Extracted records
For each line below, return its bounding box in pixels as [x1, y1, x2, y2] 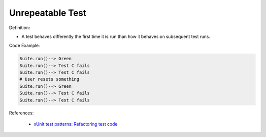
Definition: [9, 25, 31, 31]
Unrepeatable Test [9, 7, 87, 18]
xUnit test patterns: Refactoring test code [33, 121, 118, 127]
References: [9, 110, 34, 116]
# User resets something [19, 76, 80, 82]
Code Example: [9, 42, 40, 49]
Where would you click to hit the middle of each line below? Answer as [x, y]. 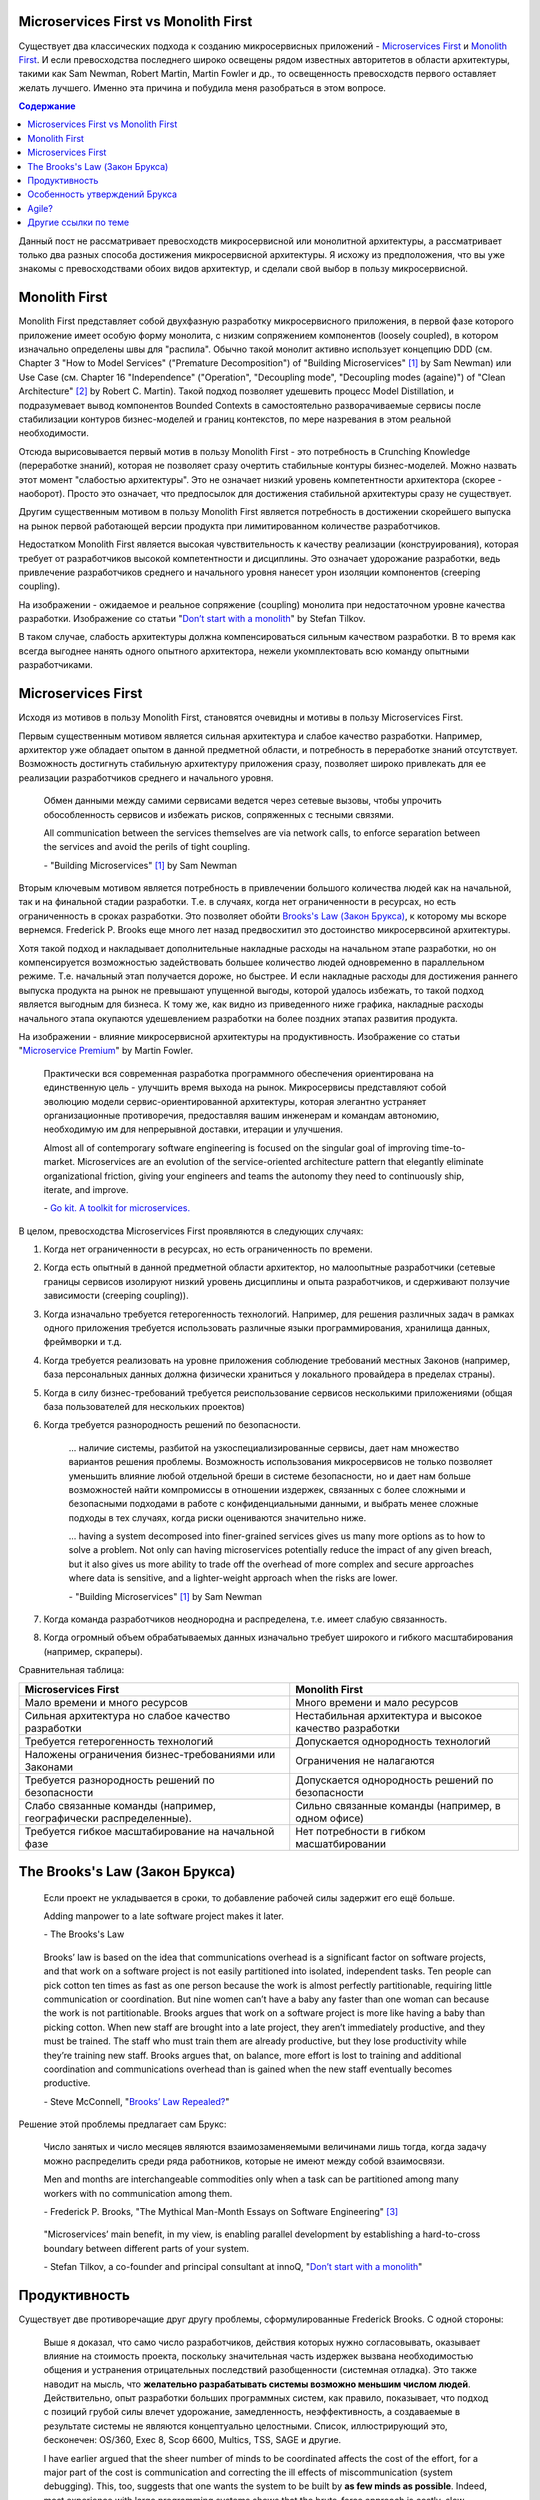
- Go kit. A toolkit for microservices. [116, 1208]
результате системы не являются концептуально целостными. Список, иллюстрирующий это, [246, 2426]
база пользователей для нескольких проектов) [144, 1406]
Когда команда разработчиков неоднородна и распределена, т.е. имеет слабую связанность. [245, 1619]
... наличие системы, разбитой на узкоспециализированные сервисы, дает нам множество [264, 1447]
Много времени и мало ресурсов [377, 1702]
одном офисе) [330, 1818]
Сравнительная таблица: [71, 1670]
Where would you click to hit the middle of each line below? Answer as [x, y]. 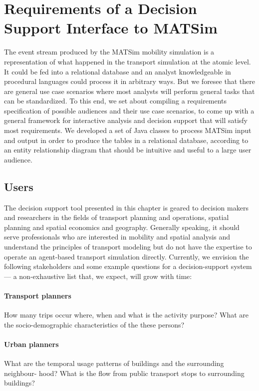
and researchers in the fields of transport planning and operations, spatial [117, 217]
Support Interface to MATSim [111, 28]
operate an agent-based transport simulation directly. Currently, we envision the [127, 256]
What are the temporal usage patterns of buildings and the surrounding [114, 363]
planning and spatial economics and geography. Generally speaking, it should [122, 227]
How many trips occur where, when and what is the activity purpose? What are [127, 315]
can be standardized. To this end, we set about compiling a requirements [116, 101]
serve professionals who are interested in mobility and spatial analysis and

Work item:
Among the records above, find the lines where the word "spatial" appears and copy them.

Solution to this task:
and researchers in the fields of transport planning and operations, spatial [117, 217]
planning and spatial economics and geography. Generally speaking, it should [122, 227]
serve professionals who are interested in mobility and spatial analysis and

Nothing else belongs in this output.